### Brief
From the entries below, say how many lines carry the word "teams", and give nothing but the number.

### Entries provided
---*---
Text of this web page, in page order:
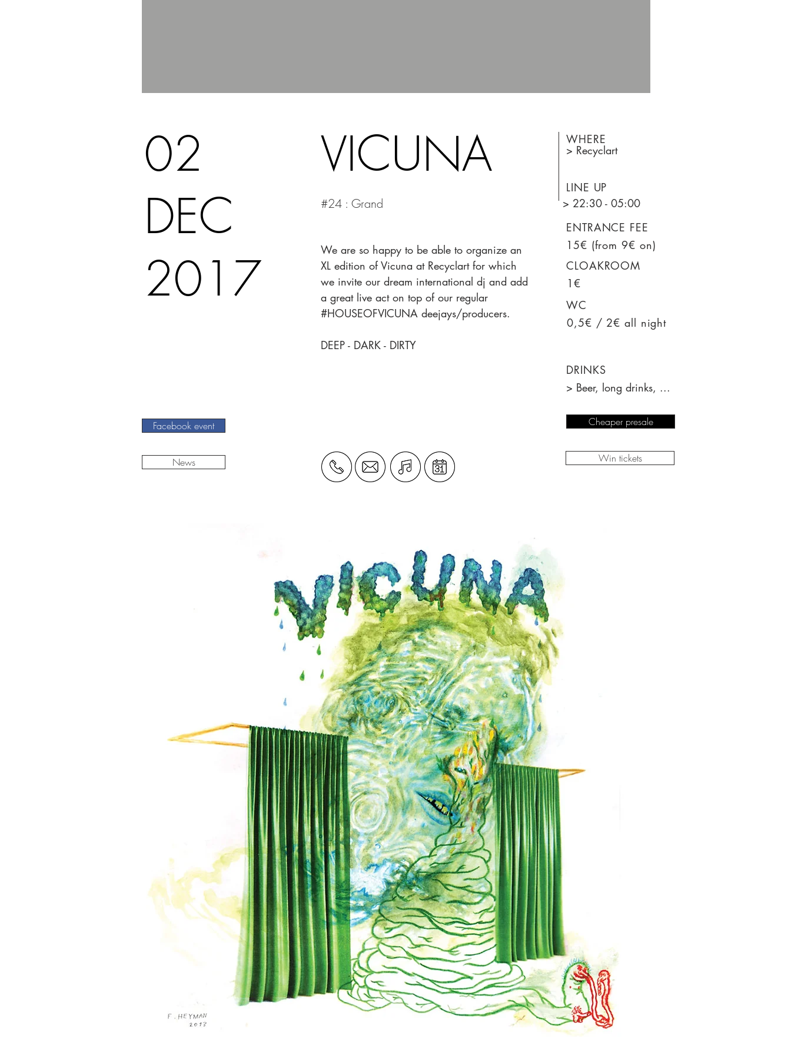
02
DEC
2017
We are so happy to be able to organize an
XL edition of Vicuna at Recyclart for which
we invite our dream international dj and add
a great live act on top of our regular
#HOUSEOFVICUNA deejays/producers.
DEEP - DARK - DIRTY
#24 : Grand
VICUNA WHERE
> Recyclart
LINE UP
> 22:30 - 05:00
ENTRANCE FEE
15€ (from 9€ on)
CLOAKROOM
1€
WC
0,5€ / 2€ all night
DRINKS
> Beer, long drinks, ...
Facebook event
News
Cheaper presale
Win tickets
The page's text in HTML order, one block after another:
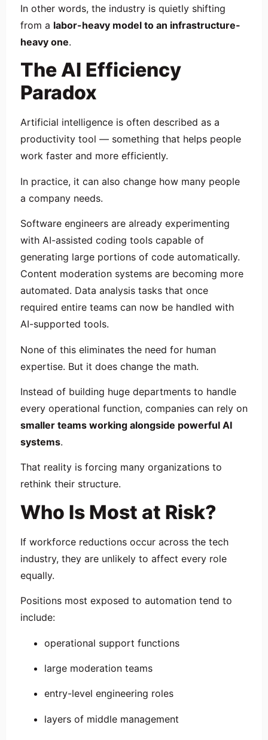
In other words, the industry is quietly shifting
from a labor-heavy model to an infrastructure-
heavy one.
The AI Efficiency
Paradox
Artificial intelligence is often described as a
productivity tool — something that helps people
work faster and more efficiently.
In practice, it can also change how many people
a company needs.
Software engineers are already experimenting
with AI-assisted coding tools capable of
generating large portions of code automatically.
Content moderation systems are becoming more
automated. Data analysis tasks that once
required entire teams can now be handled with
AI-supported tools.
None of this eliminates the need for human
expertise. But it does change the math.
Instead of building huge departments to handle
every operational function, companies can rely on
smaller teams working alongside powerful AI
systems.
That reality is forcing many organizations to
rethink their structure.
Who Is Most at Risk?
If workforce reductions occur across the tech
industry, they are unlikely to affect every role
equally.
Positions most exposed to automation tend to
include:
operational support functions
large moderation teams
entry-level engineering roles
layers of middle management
---*---
### Problem solution
3